Benjamin Weil accurately points out the incoherence of the “sex worker” label and the absurd spectacle of celebrities using the slogan for their own branding. However, his proposed solution — “solidarity from top to bottom” and “permanent protections” provided by the capitalist state — leads to a political dead end.

The capitalist state does not serve as a neutral protector of rights; instead, it functions as a tool for class domination. Its laws—such as FOSTA-SESTA and the Earn It Act—have repeatedly increased efforts to criminalise, monitor, and marginalise sex workers. Asking this state for protection is like requesting the arsonist to control the fire.

This represents the typical approach of identity-based reformism: recognising a genuine social harm and attempting to fix it within the existing system that causes it. It struggles to conceive of a world beyond capitalism and advocates only for kinder management of capitalist exploitation.

What the Article Cannot Theorise: Inequality as a Structural Feature, Not a Distortion

The article criticises how earnings are concentrated among the top 1 per cent of creators, highlights the racial biases embedded in platform algorithms, and discusses the gap between celebrity “sex workers” and those pushed into online sexual labour out of economic necessity. However, it views these issues as distortions within an otherwise legitimate industry.

This is a significant misconception. These inequalities are not exceptions but rather the usual operation of capitalism. The gig economy—exemplified by OnlyFans—is capitalism in its most current and pure form: removing employer responsibilities, fragmenting workers, and transferring all risks to individuals.
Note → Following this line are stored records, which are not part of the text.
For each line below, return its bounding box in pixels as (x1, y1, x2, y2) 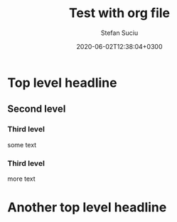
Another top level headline (7, 199, 167, 216)
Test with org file (68, 5, 171, 21)
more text (7, 174, 36, 183)
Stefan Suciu (100, 28, 139, 37)
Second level (7, 103, 66, 115)
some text (7, 140, 37, 149)
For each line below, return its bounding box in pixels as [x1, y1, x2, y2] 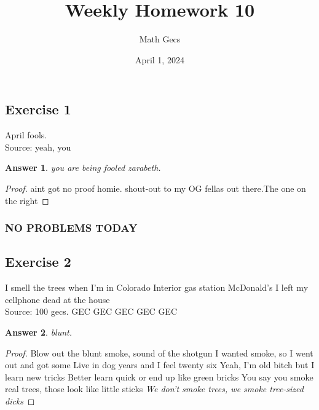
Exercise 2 [5, 252, 71, 271]
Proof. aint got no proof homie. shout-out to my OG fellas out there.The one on [5, 181, 306, 194]
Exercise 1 [5, 100, 71, 119]
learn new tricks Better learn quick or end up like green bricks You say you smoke [5, 370, 313, 383]
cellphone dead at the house [5, 293, 110, 306]
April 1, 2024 [135, 53, 184, 66]
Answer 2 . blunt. [5, 325, 73, 338]
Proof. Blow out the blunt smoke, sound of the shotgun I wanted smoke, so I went [5, 346, 313, 359]
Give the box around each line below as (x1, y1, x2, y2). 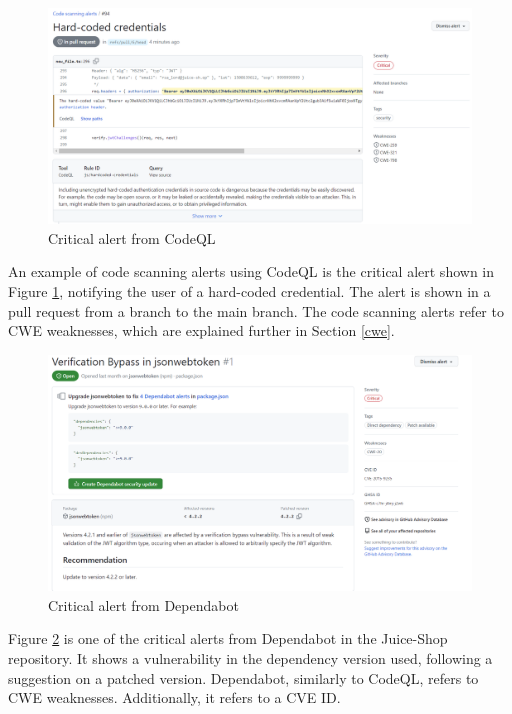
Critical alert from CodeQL (48, 227, 216, 248)
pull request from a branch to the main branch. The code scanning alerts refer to (8, 300, 504, 321)
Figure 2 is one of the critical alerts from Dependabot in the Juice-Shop (8, 628, 448, 649)
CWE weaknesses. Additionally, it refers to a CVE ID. (8, 687, 341, 708)
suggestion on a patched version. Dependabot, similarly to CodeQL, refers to (8, 667, 479, 688)
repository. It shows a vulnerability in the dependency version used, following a (8, 647, 493, 668)
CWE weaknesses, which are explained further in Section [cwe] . (8, 320, 395, 341)
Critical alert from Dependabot (48, 594, 239, 615)
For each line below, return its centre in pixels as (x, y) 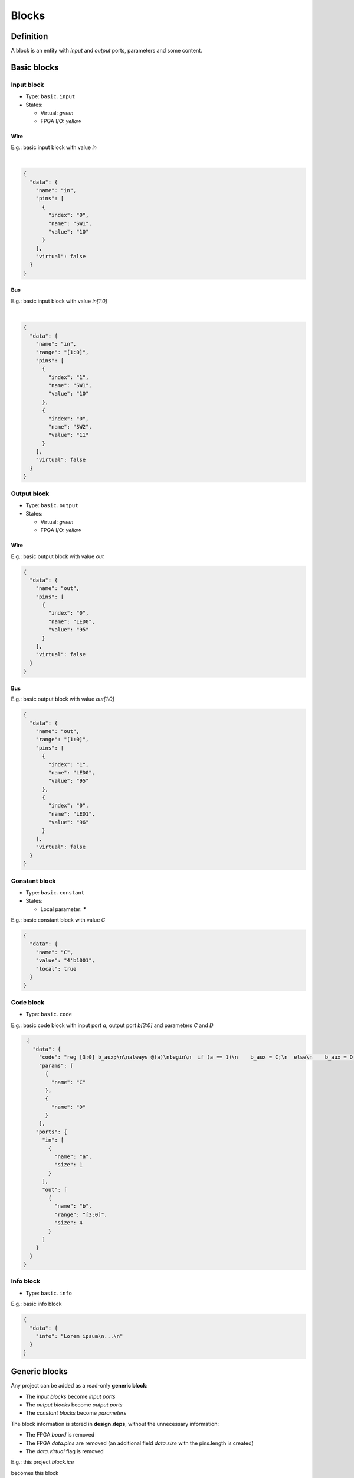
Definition (29, 36)
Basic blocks (35, 67)
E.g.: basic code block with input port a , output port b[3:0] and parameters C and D (112, 1025)
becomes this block (35, 1473)
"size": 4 (68, 1223)
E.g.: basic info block (36, 1304)
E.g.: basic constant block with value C (58, 920)
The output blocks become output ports (74, 1405)

David Walsh’s analysis of singer Kate Nash’s shift to OnlyFans highlights a broader social issue: a society that marginalises its artists, pushing them into pornography out of shame and neglect. This also reflects the millions who, during the pandemic, turned to online sexual work—not because they felt empowered, but because capitalism provided no alternative for their survival.

The pseudo-left uses terms like “agency,” “choice,” and “bodily autonomy” to mask underlying coercion. It presents economic pressure as a form of self-expression.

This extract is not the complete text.